Stored items
|---|
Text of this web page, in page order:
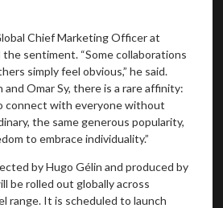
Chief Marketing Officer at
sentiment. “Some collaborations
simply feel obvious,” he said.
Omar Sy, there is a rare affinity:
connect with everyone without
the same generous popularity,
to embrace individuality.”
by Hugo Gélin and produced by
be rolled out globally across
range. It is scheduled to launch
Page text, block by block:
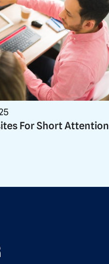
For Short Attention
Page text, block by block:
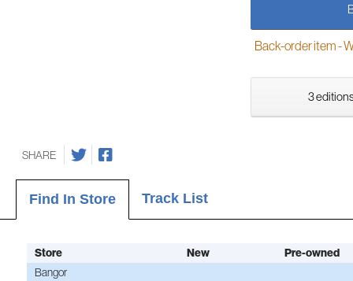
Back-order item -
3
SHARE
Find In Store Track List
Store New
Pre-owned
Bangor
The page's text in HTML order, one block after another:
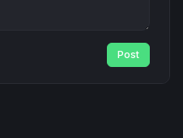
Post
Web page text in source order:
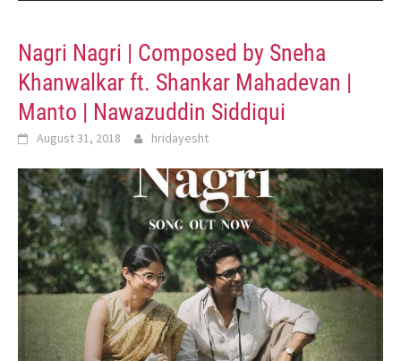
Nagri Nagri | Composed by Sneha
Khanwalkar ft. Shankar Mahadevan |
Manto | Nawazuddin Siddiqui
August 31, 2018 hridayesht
|---|
▶ Problem to work on
An exact copy of the records is required. Pictures do not belong in it.

▶ Answer to the exercise
Text of this web page, in page order:
Chief Marketing Officer at
sentiment. “Some collaborations
simply feel obvious,” he said.
Omar Sy, there is a rare affinity:
connect with everyone without
the same generous popularity,
to embrace individuality.”
by Hugo Gélin and produced by
be rolled out globally across
range. It is scheduled to launch
Page text, block by block:
For Short Attention
Page text, block by block:
Back-order item -
3
SHARE
Find In Store Track List
Store New
Pre-owned
Bangor
The page's text in HTML order, one block after another:
Post
Web page text in source order:
Nagri Nagri | Composed by Sneha
Khanwalkar ft. Shankar Mahadevan |
Manto | Nawazuddin Siddiqui
August 31, 2018 hridayesht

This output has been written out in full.